Salim Yusuf: Population Health Research Institute, McMaster University and Hamilton Health Sciences, Ontario, Canada
Citation: EMJ Cardiol. 2026; https://doi.org/10.33590/emjcardiol/Z1M2DSFD
You’ve described cardiology as a logical specialty with huge potential to improve patient outcomes. Looking back, what specific clinical problems or unanswered questions first drew you in, and do you still see those problems today in the same form, or have they evolved?
Cardiology attracted me because it was a logical specialty. At that time, it was relatively limited, and we often thought in terms of causes leading to mechanisms, and then, through a series of cascades, to disease. Tackling disease meant intervening at different points along that pathway. It has since become much more complex, not illogical, but far more intricate, as our understanding has grown.
Today, cardiovascular diseases account for about one-third of deaths and disability worldwide. What is remarkable is that we have substantially reduced this burden in high-income countries, particularly for heart attacks and strokes. In contrast, in lower-income countries, the burden remains higher, with varying patterns: rising in some countries, stable in others, and declining in some upper-middle-income settings.
There are also clear regional differences. For example, strokes are more common than heart attacks in China and sub-Saharan Africa, whereas the opposite is seen in Western countries.
Some conditions, such as rheumatic heart disease, are declining in many parts of the world due to improved living standards and better treatment of streptococcal infections. In contrast, conditions like aortic stenosis are increasing as populations age.
Hypertension is probably the single most important known risk factor for both heart attacks and strokes. Tobacco use is another major factor, although it is declining in many countries. Elevated lipids and diabetes are also important contributors, with the rates of diabetes increasing in many parts of the world.
While we have effective treatments for many of these conditions, they are not being implemented as widely as they should be. At the same time, heart attacks and strokes are declining in most Western countries and many middle-income countries, but may be increasing in poorer countries due to urbanisation and changes in lifestyle.

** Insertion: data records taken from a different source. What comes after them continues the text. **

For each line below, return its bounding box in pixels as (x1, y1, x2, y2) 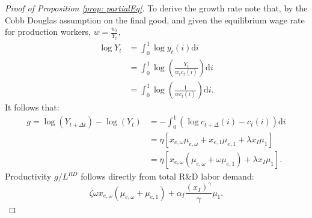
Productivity (5, 170, 52, 183)
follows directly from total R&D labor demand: (81, 170, 254, 183)
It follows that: (5, 101, 60, 114)
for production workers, (5, 25, 91, 38)
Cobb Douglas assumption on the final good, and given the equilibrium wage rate (5, 13, 305, 26)
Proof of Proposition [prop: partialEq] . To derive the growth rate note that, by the (5, 2, 308, 14)
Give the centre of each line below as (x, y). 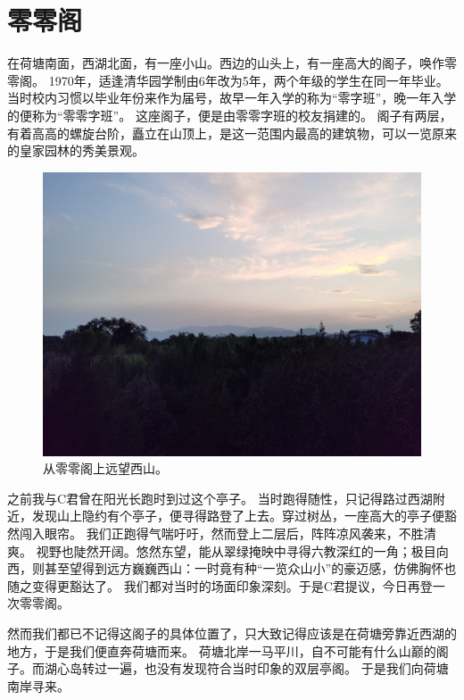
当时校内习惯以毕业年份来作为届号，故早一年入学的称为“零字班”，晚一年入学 (232, 98)
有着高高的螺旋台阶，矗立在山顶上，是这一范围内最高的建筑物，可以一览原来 (232, 133)
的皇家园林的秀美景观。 (76, 150)
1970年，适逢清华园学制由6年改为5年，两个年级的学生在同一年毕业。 (249, 80)
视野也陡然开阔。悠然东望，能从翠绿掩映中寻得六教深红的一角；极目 (236, 550)
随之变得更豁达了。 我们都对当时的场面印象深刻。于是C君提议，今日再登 (220, 585)
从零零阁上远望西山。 (105, 468)
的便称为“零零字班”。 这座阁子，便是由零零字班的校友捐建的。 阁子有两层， (230, 115)
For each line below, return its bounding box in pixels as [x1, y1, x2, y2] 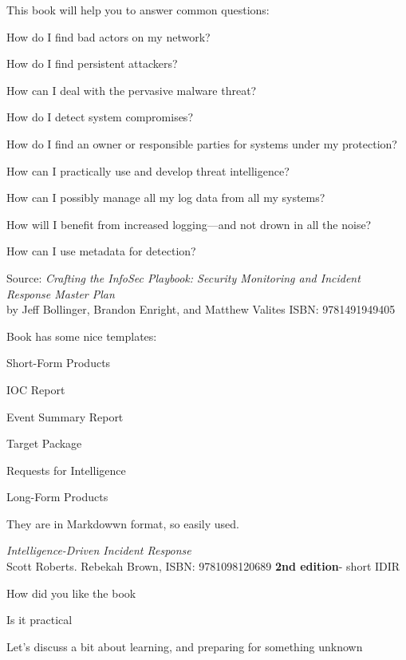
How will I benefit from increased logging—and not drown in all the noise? [6, 215, 372, 232]
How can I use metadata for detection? [6, 243, 196, 259]
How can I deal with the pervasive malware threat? [6, 81, 257, 98]
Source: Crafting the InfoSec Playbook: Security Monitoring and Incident [6, 269, 361, 286]
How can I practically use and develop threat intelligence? [6, 162, 290, 179]
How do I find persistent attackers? [6, 55, 178, 72]
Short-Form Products [6, 354, 111, 371]
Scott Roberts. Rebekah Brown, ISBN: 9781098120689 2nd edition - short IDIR [6, 558, 400, 575]
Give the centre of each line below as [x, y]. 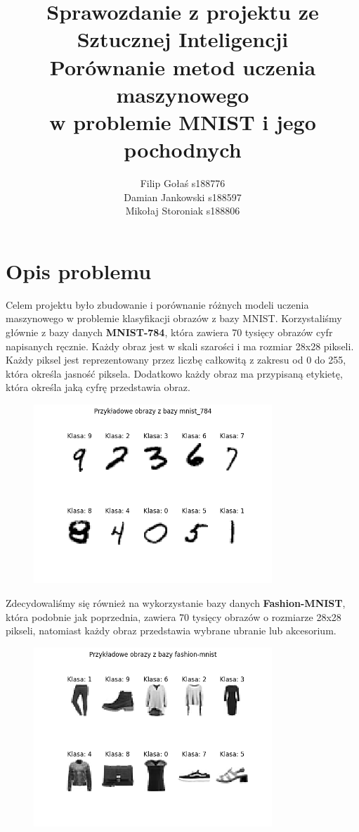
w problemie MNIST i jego [183, 121]
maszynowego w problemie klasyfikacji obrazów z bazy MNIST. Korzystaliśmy [174, 318]
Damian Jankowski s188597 [183, 197]
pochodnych [183, 149]
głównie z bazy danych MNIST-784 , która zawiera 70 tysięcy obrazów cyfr [169, 332]
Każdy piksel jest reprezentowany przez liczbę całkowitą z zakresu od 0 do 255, [176, 360]
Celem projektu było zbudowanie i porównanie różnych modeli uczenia [157, 304]
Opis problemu [79, 270]
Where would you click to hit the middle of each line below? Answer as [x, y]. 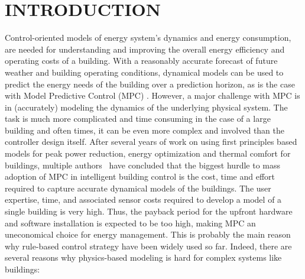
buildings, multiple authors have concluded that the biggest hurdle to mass [143, 165]
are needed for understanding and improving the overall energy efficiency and [145, 49]
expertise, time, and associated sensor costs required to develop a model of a [143, 199]
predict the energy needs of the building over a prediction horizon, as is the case [150, 84]
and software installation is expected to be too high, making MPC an [130, 223]
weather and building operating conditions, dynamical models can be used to [144, 72]
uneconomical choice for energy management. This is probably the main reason [148, 234]
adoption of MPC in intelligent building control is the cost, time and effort [140, 176]
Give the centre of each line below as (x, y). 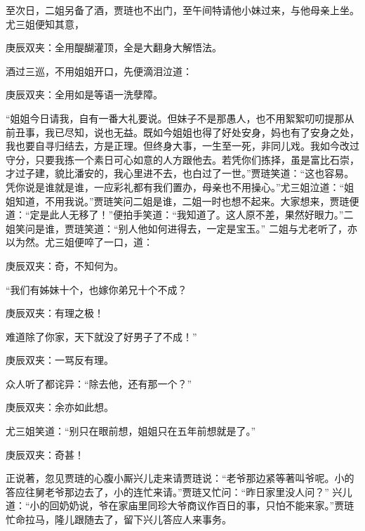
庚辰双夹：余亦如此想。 (60, 407)
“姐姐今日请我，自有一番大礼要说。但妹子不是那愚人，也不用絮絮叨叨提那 (175, 118)
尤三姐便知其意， (45, 24)
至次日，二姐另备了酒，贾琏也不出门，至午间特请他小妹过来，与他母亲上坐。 (182, 10)
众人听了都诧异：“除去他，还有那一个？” (99, 383)
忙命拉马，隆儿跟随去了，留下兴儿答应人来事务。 (119, 519)
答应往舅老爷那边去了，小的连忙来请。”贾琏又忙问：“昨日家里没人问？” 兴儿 (179, 491)
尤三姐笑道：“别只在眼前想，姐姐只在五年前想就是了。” (131, 431)
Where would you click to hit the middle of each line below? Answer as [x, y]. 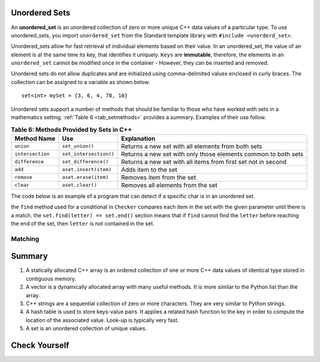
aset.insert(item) [87, 170]
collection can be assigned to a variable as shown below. [81, 82]
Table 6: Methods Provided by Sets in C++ [71, 129]
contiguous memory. [51, 278]
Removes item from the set [159, 177]
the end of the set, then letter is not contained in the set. [83, 223]
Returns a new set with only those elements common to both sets [212, 154]
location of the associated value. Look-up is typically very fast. [102, 320]
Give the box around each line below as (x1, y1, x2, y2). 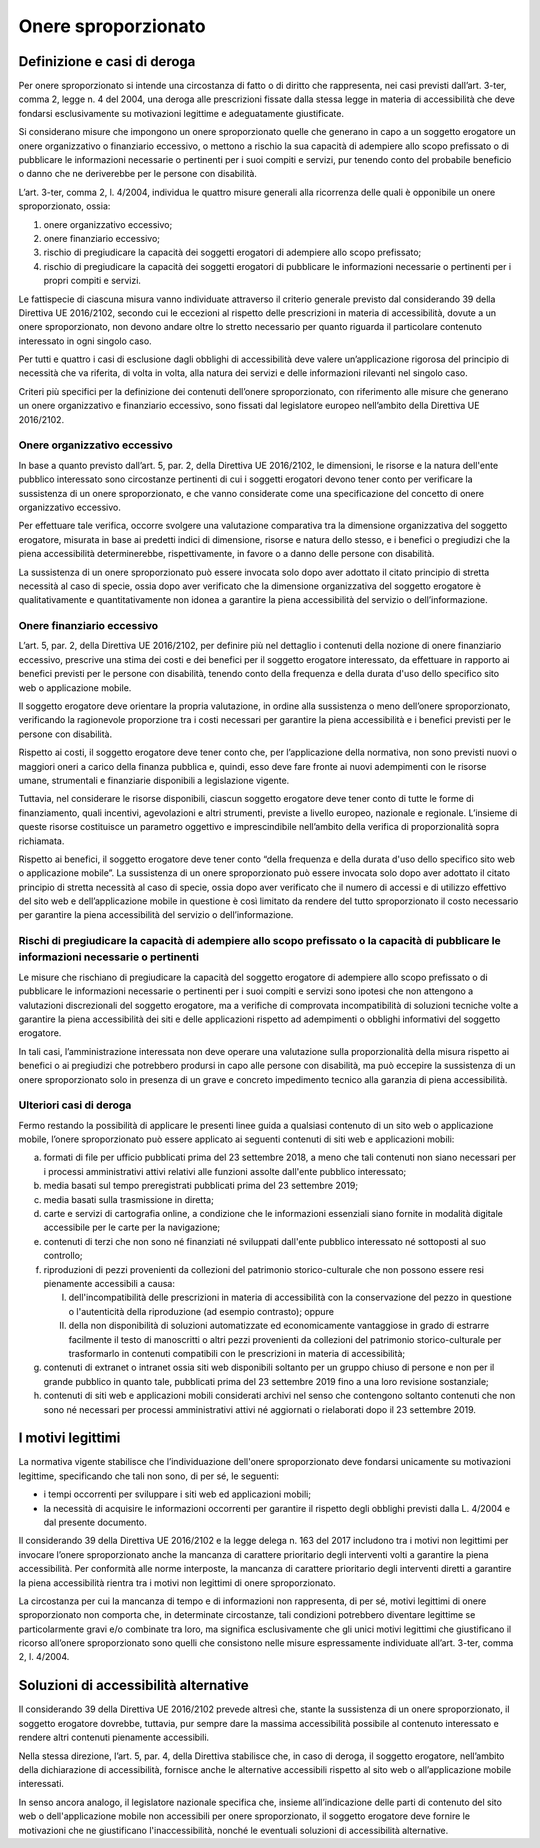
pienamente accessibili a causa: (43, 1277, 175, 1289)
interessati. (18, 1778, 65, 1790)
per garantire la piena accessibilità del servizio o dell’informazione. (18, 909, 294, 921)
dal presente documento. (43, 1516, 147, 1528)
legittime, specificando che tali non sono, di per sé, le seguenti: (18, 1470, 280, 1482)
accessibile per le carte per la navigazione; (43, 1221, 221, 1234)
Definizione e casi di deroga (18, 53, 196, 70)
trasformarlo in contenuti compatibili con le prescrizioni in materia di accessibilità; (68, 1347, 405, 1359)

Heart failure is also increasing, partly because we are now saving people who would previously have died from heart attacks.
Overall, although patterns are changing, cardiovascular disease remains the number one cause of premature death worldwide.
You have led more than 50 large international trials across over 100 countries. What have these global collaborations taught you about the similarities, and striking differences, in cardiovascular risk and care between high-, middle-, and low-income countries?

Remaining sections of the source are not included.